Представить себе, что Манюню можно выслушать за пять минут стоя в коридоре, я не в состоянии. Поэтому пришлось пустить ее в комнату. Потом на барный стульчик за совершенно новой барной столешницей из фальшивого малахита. Неубранное барахло перекочевало на нашу с Юриком мега-кровать, с которой я только что встала. Еле тепленькая после вчерашнего. А Юрик - на работе.
- Нет, ну ты просто…ужасная корова! – возмущается Манюня. – Уже двенадцать! Уверена, бедненький Юрик сам себе яишню жарил.
- Омлет.
- Что-о???
- Омлет, говорю. Средиземноморский. Без соли, с кетчупом.
- Слышь, ты, креветка! Спину разогнула, плечики расправила и шагом марш со мной в спортзал! Мы еще на прошлой неделе договаривались!
- Отвали.

Я варю кофе. В большой «турке». С черным перцем и капелькой соли. Я знаю манюнины вкусы и уверена, что она эту «турку» со мной разделит. Недаром ее палец так неназойливо, как бы случайно, путешествует по вазочке с печеньем. Но главное, чего сейчас от меня хочет Манюня, это выслушать ее очередную «бомбу». Господи, что за человек, что ни день – то катастрофа.
- Манюня, кофе - на, печенье нельзя, я тебя слушаю.
- Ну вот! – почти искренняя детская обида на лице. – Вечно ты как будто я навязываюсь! Ну, то есть, тебе ни капельки не интересно.

В таких случаях помогает сигарета. Когда я сквозь первую дымную струю, прищурившись, взглядываю на Манюню, она расцветает и располагается поудобней. Все, победила, можно начинать.

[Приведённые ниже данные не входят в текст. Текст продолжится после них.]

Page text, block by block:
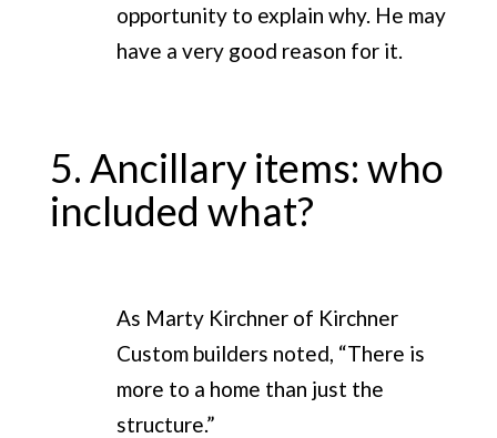
opportunity to explain why. He may
have a very good reason for it.
5. Ancillary items: who
included what?
As Marty Kirchner of Kirchner
Custom builders noted, “There is
more to a home than just the
structure.”

- Ты представляешь, я такая прихожу с репетиции – лето же! – в десять вечера, а мать мне: «Где тебя носит, иди быстрей, банки теть Наташе отнеси, она салат закатывать собралась». Вот где справедливость? Мне что, пятнадцать? И почему я после, заметим, трудового дня, на репетиции задержаться не могу? Ну ладно. Хорошо еще, морок сбросить не успела. Впопыхах накладывать – последнее дело, концентрацию теряешь.
- Манюнь…- я выразительно оглядываюсь на кухонные часы. Предмет моей гордости. С фотографией из нашей с Юриком поездки в Ирландию на циферблате.
- Понял-понял, не дурак. Так вот, представляешь, мама такая говорит: «Там к теть Наташе племянник в гости приехал, Сима, стал быть». Ну и смотрит на меня. С ожиданием.

…ту манюнину историю я хорошо помню. С наркоконтролем сотрудничала. Разрабатывали южный трафик, люди там были серьезные, деньги крутились большие. Манюне роль «казачка» досталась. Но что-то пошло не так, и пришлось срочно эвакуироваться. А помощь задержалась… И вот бежит моя девочка по степи, ножками пухлыми перебирает, русая коса по спине болтается, а по ней из автоматов лупят. Все, думает, аллес нах цугундер. И тут, как в лучших «боевиках» всех времен и народов – зависает над Манюней вертолет, а из люка солдатик молоденький руку тянет... так и спаслась. Солдатика Симой звали.

- Нет, ты прикинь, коллизия! Я такая с банками, в штанах и папкиной рубахе – здрасьте, теть Наташа! И тут Сима такой выплывает, и у него челюсть на пол ложится!

Патетическая пауза. Минута манюниной славы.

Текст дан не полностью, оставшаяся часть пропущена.